## Task brief
Reproduce exactly the final portion of the data: every line from the one containing "asteroids. The function" through the last line, inclusive.

┌─ Data in this exercise

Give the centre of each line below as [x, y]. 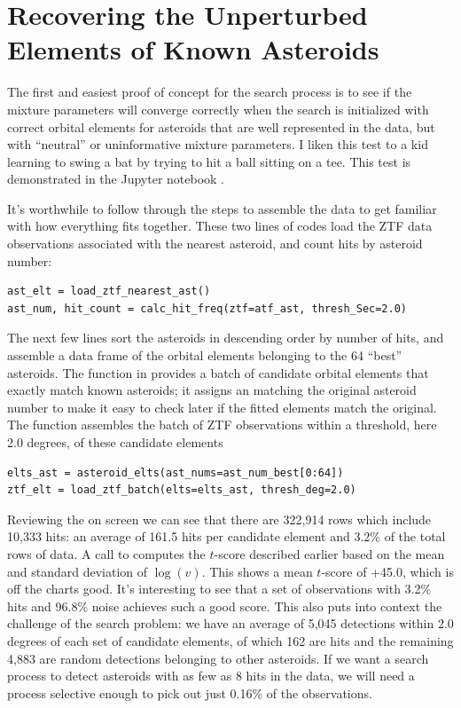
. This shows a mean [257, 571]
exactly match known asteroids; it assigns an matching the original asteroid [212, 390]
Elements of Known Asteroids [193, 49]
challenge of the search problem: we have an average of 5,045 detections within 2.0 [230, 623]
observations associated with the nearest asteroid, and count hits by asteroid [215, 244]
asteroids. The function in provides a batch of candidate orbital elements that [218, 372]
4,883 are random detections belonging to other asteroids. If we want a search [218, 658]
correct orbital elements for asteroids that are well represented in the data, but [221, 126]

└─

## Response area
asteroids. The function in provides a batch of candidate orbital elements that [218, 372]
4,883 are random detections belonging to other asteroids. If we want a search [218, 658]
correct orbital elements for asteroids that are well represented in the data, but [221, 126]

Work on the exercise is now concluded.